Among the entries, which lines carry the string "Education"? Copy each of them.

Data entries
──────────────────────────────
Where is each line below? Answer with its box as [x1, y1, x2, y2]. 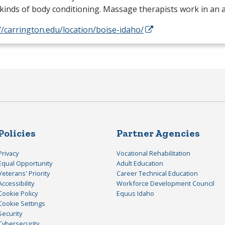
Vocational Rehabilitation [117, 149, 190, 158]
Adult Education [117, 159, 163, 168]
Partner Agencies [117, 127, 200, 140]
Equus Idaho [117, 189, 154, 198]
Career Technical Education [117, 169, 198, 178]
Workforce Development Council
──────────────────────────────
SOLUTION TO THE PROBLEM:
Adult Education [117, 159, 163, 168]
Career Technical Education [117, 169, 198, 178]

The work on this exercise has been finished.